Taxes account for the most expensive burden you’ll experience in your lifetime.
In addition to federal, state, city and death taxes, there are 59 other varieties. Relatively few taxes, however, account for the bulk of the burden on citizens.
Don't we deserve a shot at keeping more of our money? When I came to the United States, I had less than $10 in my pocket, but I had an excellent education as an engineer. When I married a physician, I realized how expensive it is to make a good living here. I quickly applied my engineer-trained mind to understanding the complicated tax system.
Here are some of the most expensive and common tax hurdles I identified ... and some troubleshooting advice.
• Problem: The IRA tax; it's great on the front end, terrible down the road.
Solution: An IRA is tax-deferred, which means it will accumulate value over time. But when you withdraw from it, you will be heavily penalized with high taxes. That’s why you should convert this asset to a Roth IRA, which allows your money to grow tax-free. Since the money put in was already taxed, you don’t have to pay any taxes when you take it out, and, overall, you’ll save a significant amount of money.
• Problem: Too many people don’t take advantage of creating tax-free income via insurance products.
Solution: From a financial perspective, retirees and professional planners run into a significant issue: seniors, blessed with good health, who outlive their money. But with certain insurance products, retirees can create tax-free income while covering the later years of retirement — and protect their wealth if they become severely ill. There are certain insurance products tied to the stock market that can help people accumulate assets in the long run. Many of these products offer a tremendous upside for potential without the downside of increased risk.
See also: The value of cash value life insurance
• Problem: Missed opportunities — people who don’t take advantage of free money in a 401(k).

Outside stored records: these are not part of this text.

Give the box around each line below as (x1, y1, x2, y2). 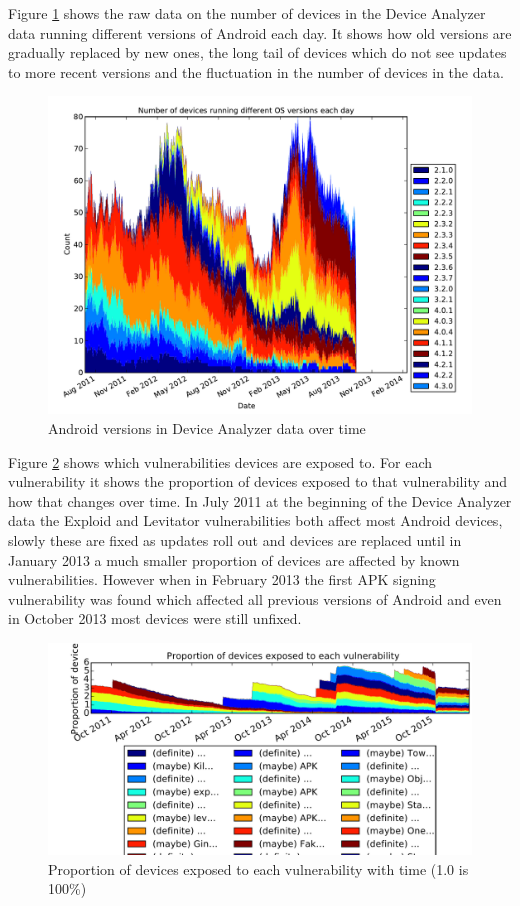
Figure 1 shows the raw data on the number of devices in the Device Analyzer (8, 3, 486, 23)
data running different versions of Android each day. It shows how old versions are (8, 22, 512, 43)
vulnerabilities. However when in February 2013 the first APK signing (8, 569, 436, 590)
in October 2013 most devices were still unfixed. (8, 608, 302, 629)
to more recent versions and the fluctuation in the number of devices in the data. (8, 61, 504, 82)
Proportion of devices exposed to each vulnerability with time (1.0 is (48, 858, 469, 879)
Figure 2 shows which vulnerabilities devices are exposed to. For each (8, 451, 433, 472)
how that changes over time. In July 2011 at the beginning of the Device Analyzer (8, 490, 512, 511)
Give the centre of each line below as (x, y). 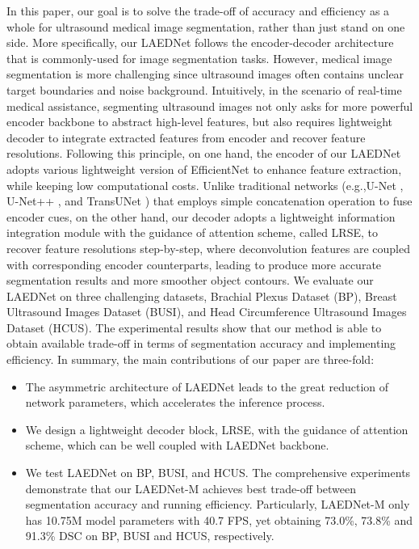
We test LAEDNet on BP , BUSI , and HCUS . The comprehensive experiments (218, 473)
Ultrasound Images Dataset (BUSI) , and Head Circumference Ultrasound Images (207, 312)
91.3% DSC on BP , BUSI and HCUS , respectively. (150, 536)
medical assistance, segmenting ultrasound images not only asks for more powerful (210, 106)
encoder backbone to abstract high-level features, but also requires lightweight (200, 122)
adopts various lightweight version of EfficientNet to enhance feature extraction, (204, 169)
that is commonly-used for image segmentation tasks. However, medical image (199, 58)
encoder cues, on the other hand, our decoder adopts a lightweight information (201, 216)
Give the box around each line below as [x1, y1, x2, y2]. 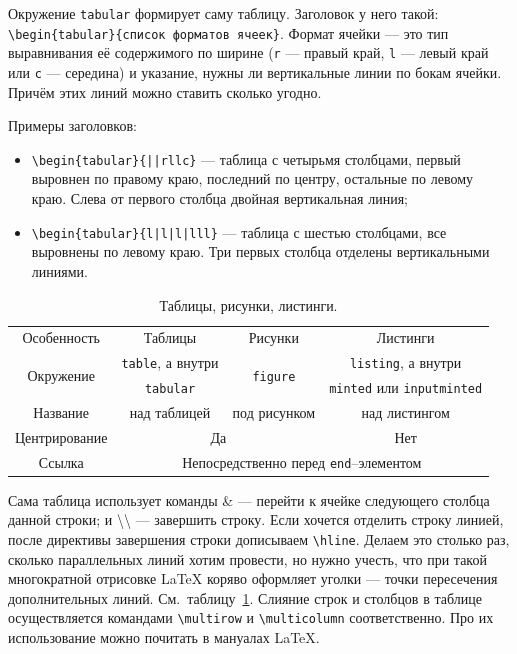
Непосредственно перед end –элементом [182, 451, 422, 472]
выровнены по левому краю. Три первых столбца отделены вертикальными [31, 241, 490, 262]
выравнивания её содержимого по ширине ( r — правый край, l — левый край [8, 42, 489, 63]
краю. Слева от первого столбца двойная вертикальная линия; [31, 188, 408, 209]
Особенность [22, 327, 100, 348]
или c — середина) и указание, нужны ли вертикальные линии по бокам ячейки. [8, 61, 502, 82]
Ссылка [38, 451, 84, 472]
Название [33, 402, 90, 422]

Solution: Perhaps the company you work for is, like many others, bureaucratic to the point of being impractical. Your employer may not have done the best job communicating details about benefits, such as matching 401(k) contributions, or you may not have taken the time to learn them. Now’s the time; this is free money! If your employer is offering a 50 percent match on your first 6 percent of contributions to the 401(k), you should be contributing at least 6 percent. Educate yourself on your company’s plan so you can take full advantage.